Anti-de-Sitter-Maxwell-Yang-Mills black holes thermodynamics from nonlocal observables point of view

TL;DR

This paper explores the thermodynamics of Anti-de Sitter black holes in Einstein-Maxwell-Yang-Mills gravity using nonlocal observables like holographic entanglement entropy, revealing Van der Waals-like behavior and new phase structures.

Contribution

It demonstrates the application of nonlocal observables to analyze black hole phase transitions and uncovers novel phase behavior in grand canonical ensembles.

Findings

Nonlocal observables show Van der Waals-like behavior near critical points.

A new phase structure emerges in grand canonical ensemble where critical behavior vanishes.

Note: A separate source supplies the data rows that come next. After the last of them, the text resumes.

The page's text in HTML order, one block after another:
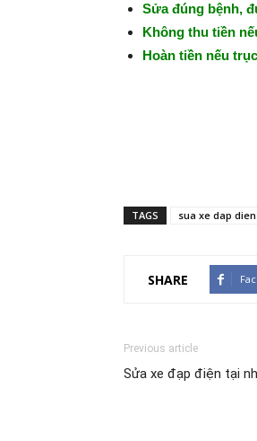
Sửa đúng bệnh,
Không thu tiền
Hoàn tiền nếu
TAGS sua xe dap dien
SHARE
Previous article
Sửa xe đạp điện tại
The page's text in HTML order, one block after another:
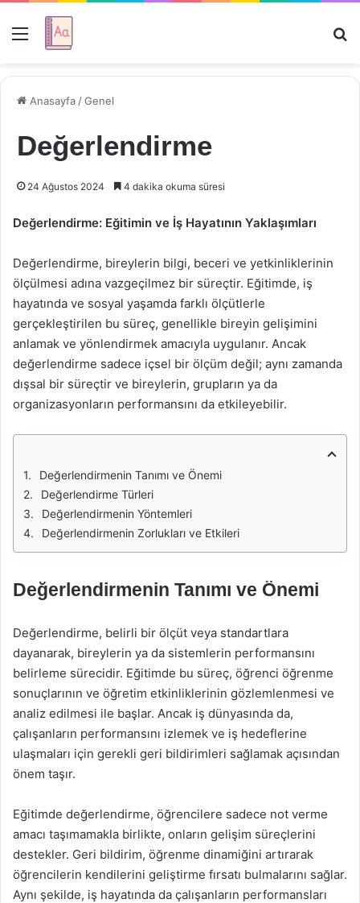
Menü
Anasayfa /Genel
Değerlendirme
24 Ağustos 2024 4 dakika okuma süresi
Değerlendirme: Eğitimin ve İş Hayatının Yaklaşımları
Değerlendirme, bireylerin bilgi, beceri ve yetkinliklerinin
ölçülmesi adına vazgeçilmez bir süreçtir. Eğitimde, iş
hayatında ve sosyal yaşamda farklı ölçütlerle
gerçekleştirilen bu süreç, genellikle bireyin gelişimini
anlamak ve yönlendirmek amacıyla uygulanır. Ancak
değerlendirme sadece içsel bir ölçüm değil; aynı zamanda
dışsal bir süreçtir ve bireylerin, grupların ya da
organizasyonların performansını da etkileyebilir.
Değerlendirmenin Tanımı ve Önemi
Değerlendirme Türleri
Değerlendirmenin Yöntemleri
Değerlendirmenin Zorlukları ve Etkileri
Değerlendirmenin Tanımı ve Önemi
Değerlendirme, belirli bir ölçüt veya standartlara
dayanarak, bireylerin ya da sistemlerin performansını
belirleme sürecidir. Eğitimde bu süreç, öğrenci öğrenme
sonuçlarının ve öğretim etkinliklerinin gözlemlenmesi ve
analiz edilmesi ile başlar. Ancak iş dünyasında da,
çalışanların performansını izlemek ve iş hedeflerine
ulaşmaları için gerekli geri bildirimleri sağlamak açısından
önem taşır.
Eğitimde değerlendirme, öğrencilere sadece not verme
amacı taşımamakla birlikte, onların gelişim süreçlerini
destekler. Geri bildirim, öğrenme dinamiğini artırarak
öğrencilerin kendilerini geliştirme fırsatı bulmalarını sağlar.
Aynı şekilde, iş hayatında da çalışanların performansları
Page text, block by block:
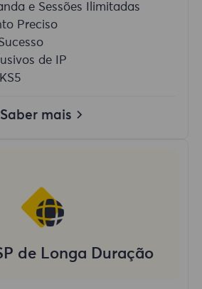
e Sessões Ilimitadas
Preciso
de IP
Saber mais
de Longa Duração
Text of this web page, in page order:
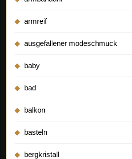
armreif
ausgefallener modeschmuck
baby
bad
balkon
basteln
bergkristall

Holographic entanglement entropy and two-point functions reflect thermodynamic phase transitions.

Abstract

In this paper, we analyze the thermodynamic properties of the Anti de Sitter black hole in the Einstein-Maxwell-Yang-Mills-AdS gravity (EMYM) via many approaches and in different thermodynamical ensembles (canonical/ grand canonical). First, we give a concise overview of this phase structure in the entropy-thermal diagram for fixed charges then we investigate this thermodynamical structure in fixed potentials ensemble. The Next relevant step is recalling the nonlocal observables such as holographic entanglement entropy and two-point correlation function to show that both observables exhibit a Van der Waals-like behavior in our numerical accuracy and just near the critical line as the case of the thermal entropy for fixed charges by checking Maxwell's equal area law and the critical exponent. In the light of the grand canonical ensemble, we also find a newly phase structure for such a black hole where the critical behavior disappears in the thermal picture as well as in the holographic one.